Limits to predictability of the asymptotic state of the Atlantic Meridional Overturning Circulation in a conceptual climate model

Anticipating critical transitions in the Earth system is of great societal relevance, yet there may be intrinsic limitations to their predictability. For instance, the asymptotic state of a dynamical system possessing multiple chaotic attractors depends sensitively on the initial condition in the proximity of a fractal basin boundary. Here, we approach the problem of final-state sensitivity of the Atlantic Meridional Overturning Circulation (AMOC) using a conceptual climate model, composed of a slow bistable ocean coupled to a fast chaotic atmosphere.

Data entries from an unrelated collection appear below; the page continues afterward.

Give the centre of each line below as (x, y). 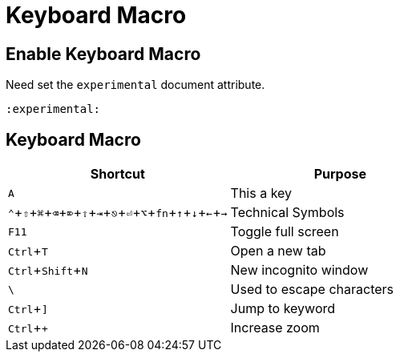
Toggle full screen (285, 232)
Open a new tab (278, 251)
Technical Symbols (287, 213)
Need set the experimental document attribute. (135, 85)
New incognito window (299, 270)
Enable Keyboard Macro (103, 54)
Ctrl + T (28, 251)
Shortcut (117, 174)
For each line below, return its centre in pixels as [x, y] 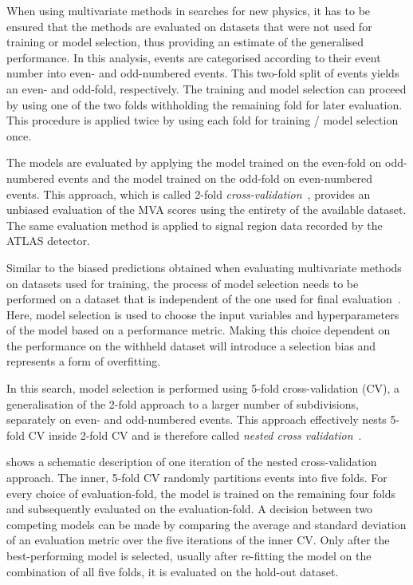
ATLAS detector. [48, 241]
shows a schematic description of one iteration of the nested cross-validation [192, 462]
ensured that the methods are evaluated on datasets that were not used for [189, 26]
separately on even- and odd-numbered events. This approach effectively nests [197, 419]
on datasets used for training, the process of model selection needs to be [183, 283]
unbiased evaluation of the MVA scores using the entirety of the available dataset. [206, 209]
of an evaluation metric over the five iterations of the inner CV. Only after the [198, 540]
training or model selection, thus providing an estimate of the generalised [185, 42]
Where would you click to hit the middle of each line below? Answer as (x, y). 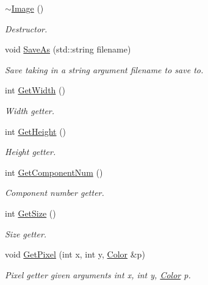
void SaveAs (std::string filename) (68, 49)
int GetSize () (30, 213)
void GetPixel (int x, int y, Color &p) (75, 254)
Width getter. (30, 110)
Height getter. (30, 152)
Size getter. (26, 233)
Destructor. (26, 28)
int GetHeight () (36, 131)
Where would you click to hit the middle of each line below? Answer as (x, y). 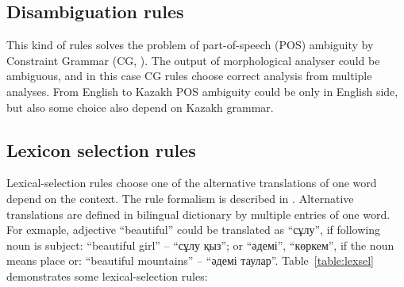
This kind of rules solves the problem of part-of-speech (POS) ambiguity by (190, 45)
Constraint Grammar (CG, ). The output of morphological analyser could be (193, 60)
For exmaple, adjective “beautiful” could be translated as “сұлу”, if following (193, 230)
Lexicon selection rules (101, 149)
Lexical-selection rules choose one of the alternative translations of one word (192, 183)
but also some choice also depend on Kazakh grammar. (140, 107)
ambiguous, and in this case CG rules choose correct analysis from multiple (189, 76)
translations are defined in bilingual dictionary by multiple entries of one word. (198, 214)
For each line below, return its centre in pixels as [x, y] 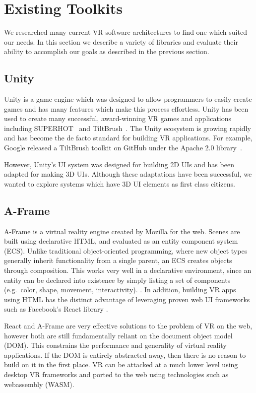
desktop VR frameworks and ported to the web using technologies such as [116, 374]
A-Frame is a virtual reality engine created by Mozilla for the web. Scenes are [122, 231]
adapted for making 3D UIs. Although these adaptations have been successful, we [128, 174]
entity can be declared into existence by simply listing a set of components [117, 280]
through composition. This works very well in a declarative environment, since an [128, 270]
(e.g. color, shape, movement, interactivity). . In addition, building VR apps [120, 290]
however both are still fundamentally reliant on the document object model [118, 335]
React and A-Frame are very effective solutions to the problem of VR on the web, [128, 326]
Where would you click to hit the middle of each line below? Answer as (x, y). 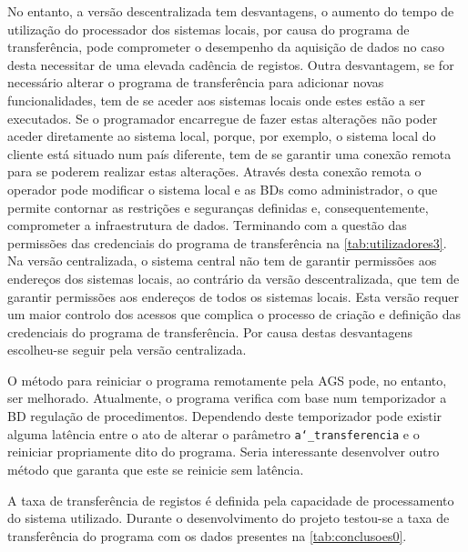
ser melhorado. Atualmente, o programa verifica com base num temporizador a (227, 398)
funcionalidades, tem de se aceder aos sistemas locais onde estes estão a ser (216, 100)
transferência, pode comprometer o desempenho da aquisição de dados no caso (226, 47)
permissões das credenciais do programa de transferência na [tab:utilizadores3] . (227, 242)
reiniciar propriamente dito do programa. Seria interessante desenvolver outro (224, 452)
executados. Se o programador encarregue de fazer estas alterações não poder (223, 118)
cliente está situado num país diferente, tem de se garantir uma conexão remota (229, 153)
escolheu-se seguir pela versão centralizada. (127, 350)
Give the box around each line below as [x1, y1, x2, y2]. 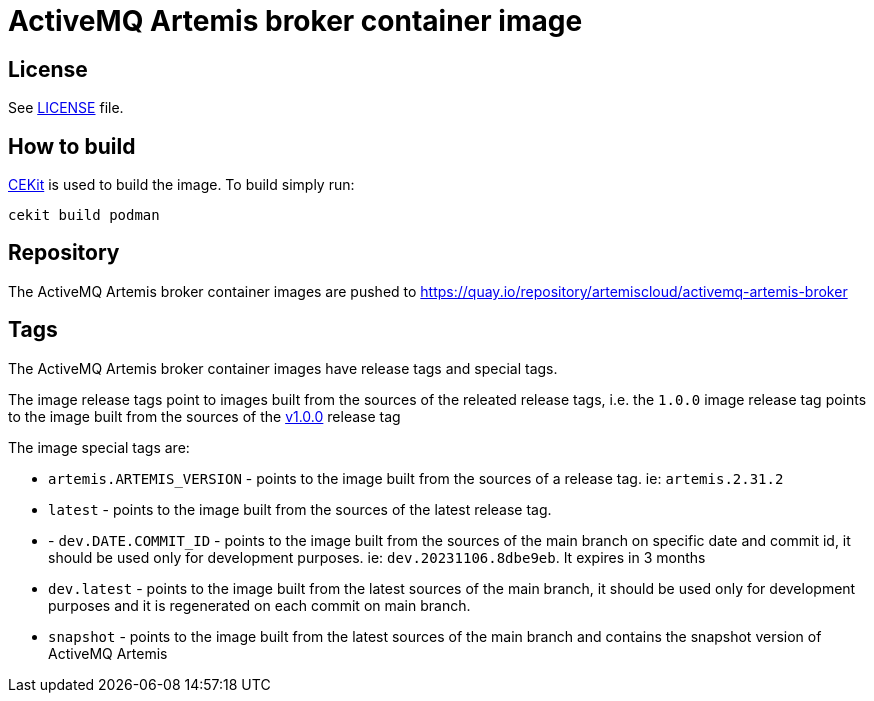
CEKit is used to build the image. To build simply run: [8, 176, 355, 194]
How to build [8, 133, 136, 159]
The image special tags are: [8, 438, 190, 456]
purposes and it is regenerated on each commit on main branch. [48, 596, 471, 614]
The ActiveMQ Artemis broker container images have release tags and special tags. [8, 359, 558, 377]
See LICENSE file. [8, 99, 124, 117]
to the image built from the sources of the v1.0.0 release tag [8, 407, 401, 425]
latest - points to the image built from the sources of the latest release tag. [48, 500, 552, 518]

First, we explore the occurrence of long chaotic transients in the monostable regime, which can mask a loss of stability near bifurcations. In the bistable regime, we explicitly construct the chaotic saddle using the edge tracking technique. We quantify the final-state sensitivity through the maximum Lyapunov exponent and the lifetime of the saddle and find that the system exhibits a fractal basin boundary with almost full phase space dimension, implying vanishing predictability of the second kind near the basin boundary. Our results demonstrate the usefulness of studying non-attracting chaotic sets in the context of predicting climatic tipping points, and provide guidance for the interpretation of critical transitions in higher-dimensional climate models.